_Exercise details_. Each entry below must be given again word for word, with no pictures.

[Saved entries]
--- START ---

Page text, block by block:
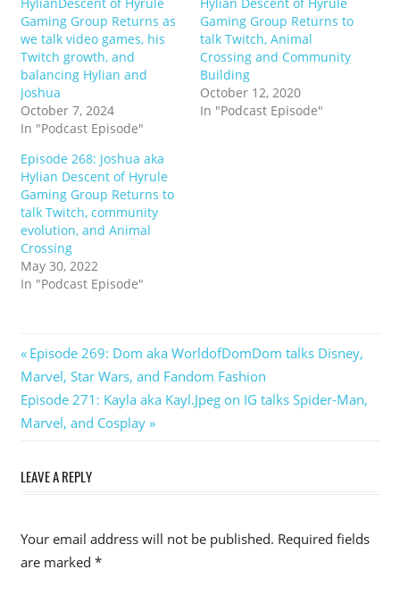
HylianDescent of Hyrule
Gaming Group Returns as
we talk video games, his
Twitch growth, and
balancing Hylian and
Joshua
October 7, 2024
In "Podcast Episode"
Hylian Descent of Hyrule
Gaming Group Returns to
talk Twitch, Animal
Crossing and Community
Building
October 12, 2020
In "Podcast Episode"
Episode 268: Joshua aka
Hylian Descent of Hyrule
Gaming Group Returns to
talk Twitch, community
evolution, and Animal
Crossing
May 30, 2022
In "Podcast Episode"
Post
navigation
Previous
Post:
Episode 269: Dom aka WorldofDomDom talks Disney,
Marvel, Star Wars, and Fandom Fashion
Next
Post:
Episode 271: Kayla aka Kayl.Jpeg on IG talks Spider-Man,
Marvel, and Cosplay
LEAVE A REPLY
Your email address will not be published. Required fields
are marked *
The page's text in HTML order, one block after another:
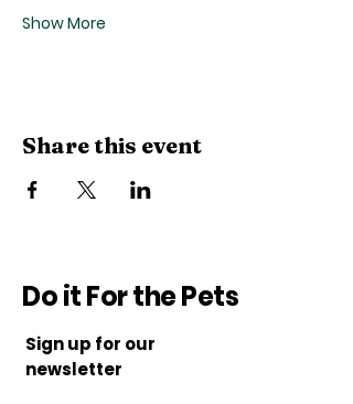
Show More
Share this event
Do it For the Pets
Sign up for our
newsletter
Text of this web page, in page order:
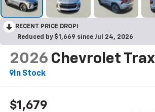
RECENT PRICE DROP!
Reduced by $1,669 since Jul 24, 2026
2026 Chevrolet Trax
In Stock
$1,679
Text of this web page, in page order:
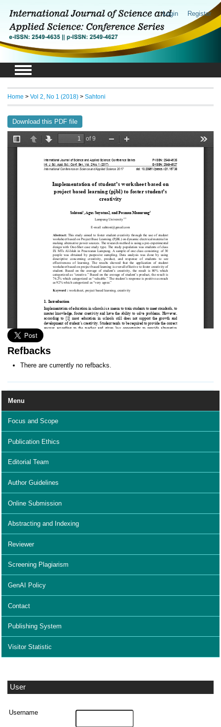
Login Register
Menu
Focus and Scope
Publication Ethics
Editorial Team
Author Guidelines
Online Submission
Abstracting and Indexing
Reviewer
Screening Plagiarism
GenAI Policy
Contact
Publishing System
Visitor Statistic
User
Username
Home > Vol 2, No 1 (2018) > Sahtoni
Download this PDF file
Refbacks
There are currently no refbacks.
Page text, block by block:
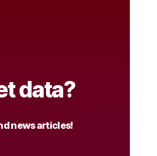
data?
news articles!

--- END ---

_Reply_.
Page text, block by block:
HylianDescent of Hyrule
Gaming Group Returns as
we talk video games, his
Twitch growth, and
balancing Hylian and
Joshua
October 7, 2024
In "Podcast Episode"
Hylian Descent of Hyrule
Gaming Group Returns to
talk Twitch, Animal
Crossing and Community
Building
October 12, 2020
In "Podcast Episode"
Episode 268: Joshua aka
Hylian Descent of Hyrule
Gaming Group Returns to
talk Twitch, community
evolution, and Animal
Crossing
May 30, 2022
In "Podcast Episode"
Post
navigation
Previous
Post:
Episode 269: Dom aka WorldofDomDom talks Disney,
Marvel, Star Wars, and Fandom Fashion
Next
Post:
Episode 271: Kayla aka Kayl.Jpeg on IG talks Spider-Man,
Marvel, and Cosplay
LEAVE A REPLY
Your email address will not be published. Required fields
are marked *
The page's text in HTML order, one block after another:
Show More
Share this event
Do it For the Pets
Sign up for our
newsletter
Text of this web page, in page order:
RECENT PRICE DROP!
Reduced by $1,669 since Jul 24, 2026
2026 Chevrolet Trax
In Stock
$1,679
Text of this web page, in page order:
Login Register
Menu
Focus and Scope
Publication Ethics
Editorial Team
Author Guidelines
Online Submission
Abstracting and Indexing
Reviewer
Screening Plagiarism
GenAI Policy
Contact
Publishing System
Visitor Statistic
User
Username
Home > Vol 2, No 1 (2018) > Sahtoni
Download this PDF file
Refbacks
There are currently no refbacks.
Page text, block by block:
data?
news articles!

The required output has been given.